Dtsch Med Wochenschr. 2019 Jun;144(11):724-728

Authors: Kramme E, Dalhoff K

ETIOLOGY:  The role of multidrug-resistant (MDR) pathogens in nosocomial infections is increasing. However national data in Germany do not show significant changes in the spectrum of pathogens in hospital-acquired pneumonia (HAP). The assessment of individual risk factors for MDR pathogens remains central for the selection of empiric antimicrobial therapy.
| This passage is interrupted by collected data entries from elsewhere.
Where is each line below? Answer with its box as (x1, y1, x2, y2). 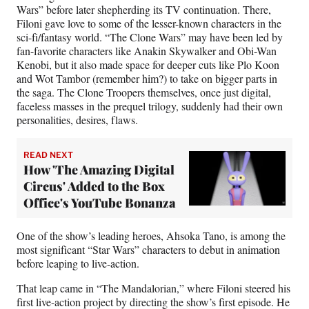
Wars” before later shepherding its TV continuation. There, (17, 2, 271, 17)
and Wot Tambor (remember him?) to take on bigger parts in (17, 71, 277, 86)
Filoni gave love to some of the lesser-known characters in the (17, 16, 281, 31)
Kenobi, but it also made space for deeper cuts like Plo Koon (17, 57, 279, 72)
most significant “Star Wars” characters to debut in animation (17, 242, 280, 257)
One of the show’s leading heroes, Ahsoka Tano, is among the (17, 228, 286, 243)
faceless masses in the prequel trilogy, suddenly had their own (17, 99, 283, 114)
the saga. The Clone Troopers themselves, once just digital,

DIAGNOSTICS:  Thoracic ultrasound may be added as part of the diagnostic work-up and for the detection of complications. Procalcitonin and lactate testing are recommended for the diagnosis of sepsis/septic shock in addition to sepsis scores. Detection of influenza virus by PCR from respiratory samples is recommended during influenza season.
ANTIMICROBIAL TREATMENT:  Empiric combination therapy is only recommended for patients with severe HAP (invasive ventilation, septic shock) and high risk of infection with MDR pathogens, since combination therapy has only been shown to be superior in this situation. Deescalation according to clinical and microbiological criteria is highly recommended. In patients with septic organ dysfunction/septic shock antibiotic dosing of adequately choosen betalactams according to Pk/Pd criteria is endorsed.
AEROSOLISED ANTIBIOTICS:  adjunctive aerosolised therapy should only be performed in experienced centres. This remains an option for patients with detection of MDR pathogens, who are not deemed successfully treatable with systemic therapy alone.